EXERCISE INSTRUCTIONS: Reproduce each record exactly, leaving nothing out.

DATA UNDER STUDY:
|---|

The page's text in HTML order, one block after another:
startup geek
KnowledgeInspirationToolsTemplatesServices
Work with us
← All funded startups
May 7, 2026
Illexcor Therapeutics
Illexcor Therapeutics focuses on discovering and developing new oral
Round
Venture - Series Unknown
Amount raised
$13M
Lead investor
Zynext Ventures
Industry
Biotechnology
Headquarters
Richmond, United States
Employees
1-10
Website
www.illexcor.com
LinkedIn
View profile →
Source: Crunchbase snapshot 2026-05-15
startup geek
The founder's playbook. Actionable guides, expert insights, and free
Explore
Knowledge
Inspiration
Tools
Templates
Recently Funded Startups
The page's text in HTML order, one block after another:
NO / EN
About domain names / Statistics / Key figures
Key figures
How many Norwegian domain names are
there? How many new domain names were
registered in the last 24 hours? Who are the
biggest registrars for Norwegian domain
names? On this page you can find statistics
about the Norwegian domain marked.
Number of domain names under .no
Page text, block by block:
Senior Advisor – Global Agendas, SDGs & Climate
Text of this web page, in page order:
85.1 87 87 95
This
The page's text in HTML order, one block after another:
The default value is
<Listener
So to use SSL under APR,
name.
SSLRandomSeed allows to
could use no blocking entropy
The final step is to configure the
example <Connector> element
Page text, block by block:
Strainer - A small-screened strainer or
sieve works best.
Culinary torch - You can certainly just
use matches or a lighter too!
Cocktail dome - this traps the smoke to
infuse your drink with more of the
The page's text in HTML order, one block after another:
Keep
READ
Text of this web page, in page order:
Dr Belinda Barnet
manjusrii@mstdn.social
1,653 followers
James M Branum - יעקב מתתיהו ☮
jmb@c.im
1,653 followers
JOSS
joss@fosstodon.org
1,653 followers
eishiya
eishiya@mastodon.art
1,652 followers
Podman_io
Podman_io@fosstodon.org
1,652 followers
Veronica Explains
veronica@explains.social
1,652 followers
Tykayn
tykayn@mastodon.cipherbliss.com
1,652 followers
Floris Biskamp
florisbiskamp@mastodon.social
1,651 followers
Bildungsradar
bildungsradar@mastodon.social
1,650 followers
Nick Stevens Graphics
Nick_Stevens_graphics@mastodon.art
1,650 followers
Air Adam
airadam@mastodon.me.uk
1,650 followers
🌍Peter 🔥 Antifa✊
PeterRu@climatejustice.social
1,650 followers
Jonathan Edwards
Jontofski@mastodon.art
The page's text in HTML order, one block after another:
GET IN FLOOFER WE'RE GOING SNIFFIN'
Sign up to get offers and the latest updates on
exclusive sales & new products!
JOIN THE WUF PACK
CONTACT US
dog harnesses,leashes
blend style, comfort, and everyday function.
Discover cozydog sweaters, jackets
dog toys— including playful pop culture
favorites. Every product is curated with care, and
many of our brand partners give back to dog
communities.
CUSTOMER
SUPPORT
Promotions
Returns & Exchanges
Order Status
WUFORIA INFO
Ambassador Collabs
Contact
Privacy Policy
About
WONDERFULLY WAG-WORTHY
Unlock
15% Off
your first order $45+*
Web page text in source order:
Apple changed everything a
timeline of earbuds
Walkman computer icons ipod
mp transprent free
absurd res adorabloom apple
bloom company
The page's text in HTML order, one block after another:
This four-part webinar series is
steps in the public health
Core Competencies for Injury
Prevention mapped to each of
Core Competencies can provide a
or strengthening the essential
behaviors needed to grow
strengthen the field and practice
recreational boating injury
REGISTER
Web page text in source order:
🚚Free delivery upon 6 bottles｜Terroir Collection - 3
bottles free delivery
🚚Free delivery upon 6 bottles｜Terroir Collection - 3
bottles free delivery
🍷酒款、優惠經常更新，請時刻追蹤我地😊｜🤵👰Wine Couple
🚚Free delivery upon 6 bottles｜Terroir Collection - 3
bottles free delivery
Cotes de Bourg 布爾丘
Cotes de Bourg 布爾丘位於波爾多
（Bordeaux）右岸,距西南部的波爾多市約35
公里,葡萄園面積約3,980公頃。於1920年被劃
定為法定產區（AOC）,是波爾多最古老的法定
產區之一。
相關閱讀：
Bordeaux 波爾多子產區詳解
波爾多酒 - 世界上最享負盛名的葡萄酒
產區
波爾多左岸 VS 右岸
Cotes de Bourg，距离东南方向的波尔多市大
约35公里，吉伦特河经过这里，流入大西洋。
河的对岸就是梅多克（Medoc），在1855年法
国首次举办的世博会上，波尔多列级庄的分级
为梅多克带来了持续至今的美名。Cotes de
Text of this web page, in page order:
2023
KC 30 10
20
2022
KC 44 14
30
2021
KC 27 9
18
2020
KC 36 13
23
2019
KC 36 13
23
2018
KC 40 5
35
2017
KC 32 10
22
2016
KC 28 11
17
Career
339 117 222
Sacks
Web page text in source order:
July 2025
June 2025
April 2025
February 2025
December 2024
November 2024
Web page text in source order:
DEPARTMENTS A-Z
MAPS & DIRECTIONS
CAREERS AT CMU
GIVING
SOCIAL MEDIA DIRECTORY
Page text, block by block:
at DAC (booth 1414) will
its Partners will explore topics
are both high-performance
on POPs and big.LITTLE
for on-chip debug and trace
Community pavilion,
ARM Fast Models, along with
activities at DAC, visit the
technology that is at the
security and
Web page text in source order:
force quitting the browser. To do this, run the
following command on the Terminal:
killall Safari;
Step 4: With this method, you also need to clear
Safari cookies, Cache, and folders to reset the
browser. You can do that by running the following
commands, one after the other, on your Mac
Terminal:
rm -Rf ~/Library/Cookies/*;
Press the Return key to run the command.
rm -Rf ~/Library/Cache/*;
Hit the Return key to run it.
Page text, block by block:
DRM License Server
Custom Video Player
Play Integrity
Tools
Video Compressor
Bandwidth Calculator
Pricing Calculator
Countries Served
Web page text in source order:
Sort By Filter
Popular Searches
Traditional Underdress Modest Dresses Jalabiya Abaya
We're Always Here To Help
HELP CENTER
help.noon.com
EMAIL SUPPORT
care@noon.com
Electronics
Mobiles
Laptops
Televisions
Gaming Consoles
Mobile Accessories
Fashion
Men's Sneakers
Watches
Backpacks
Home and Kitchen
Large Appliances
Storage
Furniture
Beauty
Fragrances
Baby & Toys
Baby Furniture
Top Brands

|---|

ANSWER SPACE:
The page's text in HTML order, one block after another:
startup geek
KnowledgeInspirationToolsTemplatesServices
Work with us
← All funded startups
May 7, 2026
Illexcor Therapeutics
Illexcor Therapeutics focuses on discovering and developing new oral
Round
Venture - Series Unknown
Amount raised
$13M
Lead investor
Zynext Ventures
Industry
Biotechnology
Headquarters
Richmond, United States
Employees
1-10
Website
www.illexcor.com
LinkedIn
View profile →
Source: Crunchbase snapshot 2026-05-15
startup geek
The founder's playbook. Actionable guides, expert insights, and free
Explore
Knowledge
Inspiration
Tools
Templates
Recently Funded Startups
The page's text in HTML order, one block after another:
NO / EN
About domain names / Statistics / Key figures
Key figures
How many Norwegian domain names are
there? How many new domain names were
registered in the last 24 hours? Who are the
biggest registrars for Norwegian domain
names? On this page you can find statistics
about the Norwegian domain marked.
Number of domain names under .no
Page text, block by block:
Senior Advisor – Global Agendas, SDGs & Climate
Text of this web page, in page order:
85.1 87 87 95
This
The page's text in HTML order, one block after another:
The default value is
<Listener
So to use SSL under APR,
name.
SSLRandomSeed allows to
could use no blocking entropy
The final step is to configure the
example <Connector> element
Page text, block by block:
Strainer - A small-screened strainer or
sieve works best.
Culinary torch - You can certainly just
use matches or a lighter too!
Cocktail dome - this traps the smoke to
infuse your drink with more of the
The page's text in HTML order, one block after another:
Keep
READ
Text of this web page, in page order:
Dr Belinda Barnet
manjusrii@mstdn.social
1,653 followers
James M Branum - יעקב מתתיהו ☮
jmb@c.im
1,653 followers
JOSS
joss@fosstodon.org
1,653 followers
eishiya
eishiya@mastodon.art
1,652 followers
Podman_io
Podman_io@fosstodon.org
1,652 followers
Veronica Explains
veronica@explains.social
1,652 followers
Tykayn
tykayn@mastodon.cipherbliss.com
1,652 followers
Floris Biskamp
florisbiskamp@mastodon.social
1,651 followers
Bildungsradar
bildungsradar@mastodon.social
1,650 followers
Nick Stevens Graphics
Nick_Stevens_graphics@mastodon.art
1,650 followers
Air Adam
airadam@mastodon.me.uk
1,650 followers
🌍Peter 🔥 Antifa✊
PeterRu@climatejustice.social
1,650 followers
Jonathan Edwards
Jontofski@mastodon.art
The page's text in HTML order, one block after another:
GET IN FLOOFER WE'RE GOING SNIFFIN'
Sign up to get offers and the latest updates on
exclusive sales & new products!
JOIN THE WUF PACK
CONTACT US
dog harnesses,leashes
blend style, comfort, and everyday function.
Discover cozydog sweaters, jackets
dog toys— including playful pop culture
favorites. Every product is curated with care, and
many of our brand partners give back to dog
communities.
CUSTOMER
SUPPORT
Promotions
Returns & Exchanges
Order Status
WUFORIA INFO
Ambassador Collabs
Contact
Privacy Policy
About
WONDERFULLY WAG-WORTHY
Unlock
15% Off
your first order $45+*
Web page text in source order:
Apple changed everything a
timeline of earbuds
Walkman computer icons ipod
mp transprent free
absurd res adorabloom apple
bloom company
The page's text in HTML order, one block after another:
This four-part webinar series is
steps in the public health
Core Competencies for Injury
Prevention mapped to each of
Core Competencies can provide a
or strengthening the essential
behaviors needed to grow
strengthen the field and practice
recreational boating injury
REGISTER
Web page text in source order:
🚚Free delivery upon 6 bottles｜Terroir Collection - 3
bottles free delivery
🚚Free delivery upon 6 bottles｜Terroir Collection - 3
bottles free delivery
🍷酒款、優惠經常更新，請時刻追蹤我地😊｜🤵👰Wine Couple
🚚Free delivery upon 6 bottles｜Terroir Collection - 3
bottles free delivery
Cotes de Bourg 布爾丘
Cotes de Bourg 布爾丘位於波爾多
（Bordeaux）右岸,距西南部的波爾多市約35
公里,葡萄園面積約3,980公頃。於1920年被劃
定為法定產區（AOC）,是波爾多最古老的法定
產區之一。
相關閱讀：
Bordeaux 波爾多子產區詳解
波爾多酒 - 世界上最享負盛名的葡萄酒
產區
波爾多左岸 VS 右岸
Cotes de Bourg，距离东南方向的波尔多市大
约35公里，吉伦特河经过这里，流入大西洋。
河的对岸就是梅多克（Medoc），在1855年法
国首次举办的世博会上，波尔多列级庄的分级
为梅多克带来了持续至今的美名。Cotes de
Text of this web page, in page order:
2023
KC 30 10
20
2022
KC 44 14
30
2021
KC 27 9
18
2020
KC 36 13
23
2019
KC 36 13
23
2018
KC 40 5
35
2017
KC 32 10
22
2016
KC 28 11
17
Career
339 117 222
Sacks
Web page text in source order:
July 2025
June 2025
April 2025
February 2025
December 2024
November 2024
Web page text in source order:
DEPARTMENTS A-Z
MAPS & DIRECTIONS
CAREERS AT CMU
GIVING
SOCIAL MEDIA DIRECTORY
Page text, block by block:
at DAC (booth 1414) will
its Partners will explore topics
are both high-performance
on POPs and big.LITTLE
for on-chip debug and trace
Community pavilion,
ARM Fast Models, along with
activities at DAC, visit the
technology that is at the
security and
Web page text in source order:
force quitting the browser. To do this, run the
following command on the Terminal:
killall Safari;
Step 4: With this method, you also need to clear
Safari cookies, Cache, and folders to reset the
browser. You can do that by running the following
commands, one after the other, on your Mac
Terminal:
rm -Rf ~/Library/Cookies/*;
Press the Return key to run the command.
rm -Rf ~/Library/Cache/*;
Hit the Return key to run it.
Page text, block by block:
DRM License Server
Custom Video Player
Play Integrity
Tools
Video Compressor
Bandwidth Calculator
Pricing Calculator
Countries Served
Web page text in source order:
Sort By Filter
Popular Searches
Traditional Underdress Modest Dresses Jalabiya Abaya
We're Always Here To Help
HELP CENTER
help.noon.com
EMAIL SUPPORT
care@noon.com
Electronics
Mobiles
Laptops
Televisions
Gaming Consoles
Mobile Accessories
Fashion
Men's Sneakers
Watches
Backpacks
Home and Kitchen
Large Appliances
Storage
Furniture
Beauty
Fragrances
Baby & Toys
Baby Furniture
Top Brands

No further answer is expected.